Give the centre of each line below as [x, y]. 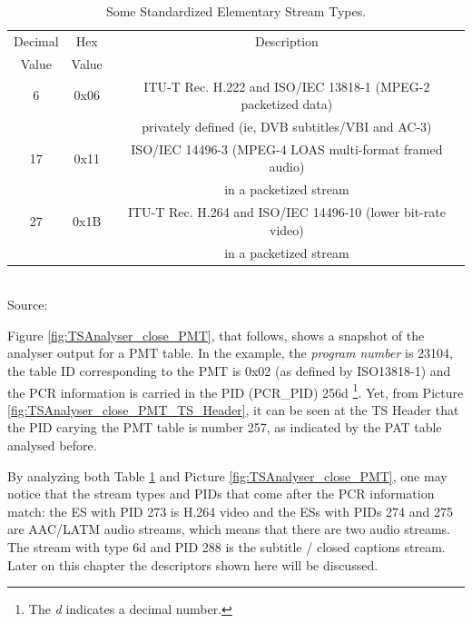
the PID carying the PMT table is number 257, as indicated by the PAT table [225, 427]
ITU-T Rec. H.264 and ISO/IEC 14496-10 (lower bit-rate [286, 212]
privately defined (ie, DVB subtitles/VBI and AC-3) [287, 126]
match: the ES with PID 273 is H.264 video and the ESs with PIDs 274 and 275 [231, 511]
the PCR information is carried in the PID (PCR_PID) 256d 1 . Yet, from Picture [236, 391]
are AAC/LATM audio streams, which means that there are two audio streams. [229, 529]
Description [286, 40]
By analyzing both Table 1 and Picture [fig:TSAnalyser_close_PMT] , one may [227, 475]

● ● ● ● ● ● ●

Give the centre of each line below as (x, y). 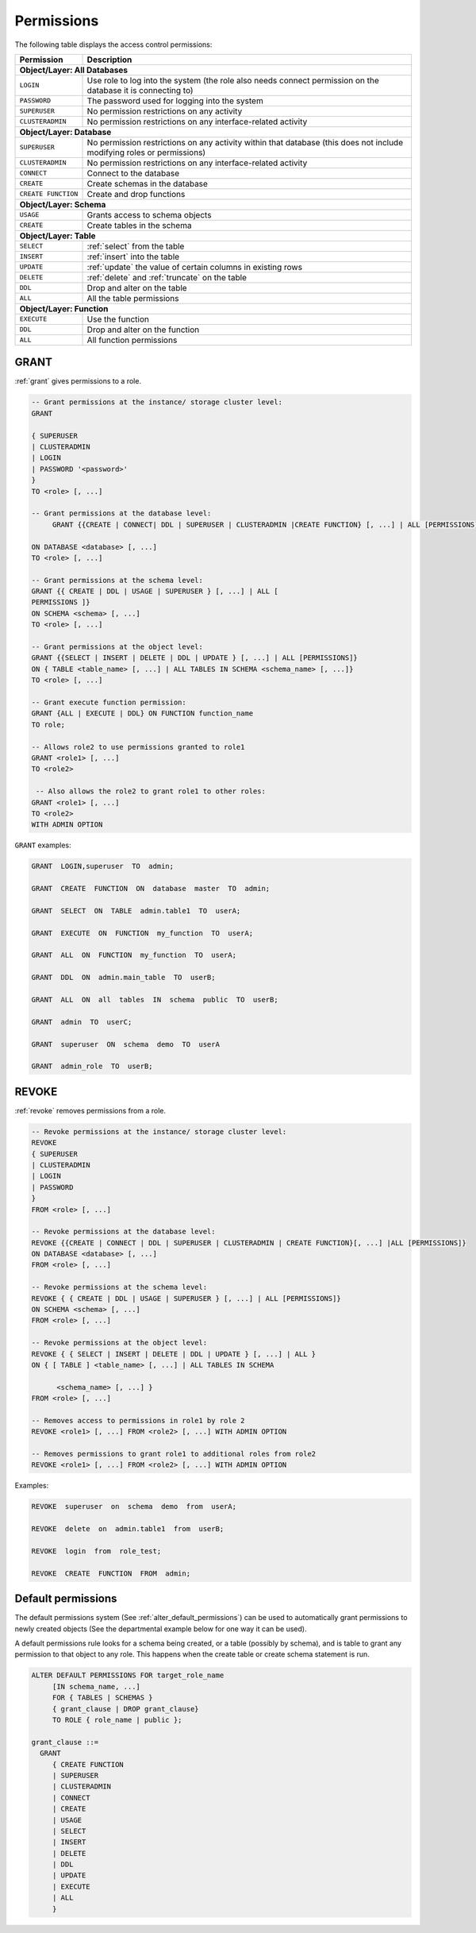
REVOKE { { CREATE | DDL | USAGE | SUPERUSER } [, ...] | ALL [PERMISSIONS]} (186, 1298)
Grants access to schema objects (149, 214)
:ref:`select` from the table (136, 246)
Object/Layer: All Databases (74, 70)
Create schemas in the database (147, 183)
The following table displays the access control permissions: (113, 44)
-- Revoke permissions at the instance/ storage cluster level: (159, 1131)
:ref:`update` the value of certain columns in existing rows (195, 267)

● ● ● ● ● ● ●

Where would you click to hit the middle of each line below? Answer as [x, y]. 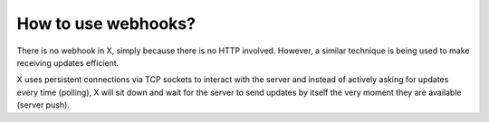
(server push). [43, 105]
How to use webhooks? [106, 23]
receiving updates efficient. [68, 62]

● ● ● ● ● ● ●

[Task item]
Which lines run from the one holding "Create schemas in the database (147, 183)" through the one holding "rows (195, 267)" in the records above? Repeat them exactly, both included, and nothing more.

[Exercise result]
Create schemas in the database (147, 183)
The following table displays the access control permissions: (113, 44)
-- Revoke permissions at the instance/ storage cluster level: (159, 1131)
:ref:`update` the value of certain columns in existing rows (195, 267)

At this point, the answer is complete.